··· Task data

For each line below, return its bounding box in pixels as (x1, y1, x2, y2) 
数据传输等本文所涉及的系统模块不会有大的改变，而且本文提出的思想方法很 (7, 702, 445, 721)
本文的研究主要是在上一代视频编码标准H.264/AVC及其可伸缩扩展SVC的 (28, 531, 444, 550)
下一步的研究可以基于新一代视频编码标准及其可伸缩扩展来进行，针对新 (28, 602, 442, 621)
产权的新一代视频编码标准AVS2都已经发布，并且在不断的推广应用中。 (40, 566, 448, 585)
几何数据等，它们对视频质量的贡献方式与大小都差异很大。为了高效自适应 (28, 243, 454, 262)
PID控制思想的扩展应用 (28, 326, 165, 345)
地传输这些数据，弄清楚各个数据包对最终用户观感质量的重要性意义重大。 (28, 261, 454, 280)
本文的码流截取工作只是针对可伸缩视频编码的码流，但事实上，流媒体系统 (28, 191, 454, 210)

······

Required action —
Repeat the data exactly. Leave nothing out.

Solved problem —
For each line below, return its bounding box in pixels as (x1, y1, x2, y2) 
数据传输等本文所涉及的系统模块不会有大的改变，而且本文提出的思想方法很 (7, 702, 445, 721)
本文的研究主要是在上一代视频编码标准H.264/AVC及其可伸缩扩展SVC的 (28, 531, 444, 550)
下一步的研究可以基于新一代视频编码标准及其可伸缩扩展来进行，针对新 (28, 602, 442, 621)
产权的新一代视频编码标准AVS2都已经发布，并且在不断的推广应用中。 (40, 566, 448, 585)
几何数据等，它们对视频质量的贡献方式与大小都差异很大。为了高效自适应 (28, 243, 454, 262)
PID控制思想的扩展应用 (28, 326, 165, 345)
地传输这些数据，弄清楚各个数据包对最终用户观感质量的重要性意义重大。 (28, 261, 454, 280)
本文的码流截取工作只是针对可伸缩视频编码的码流，但事实上，流媒体系统 (28, 191, 454, 210)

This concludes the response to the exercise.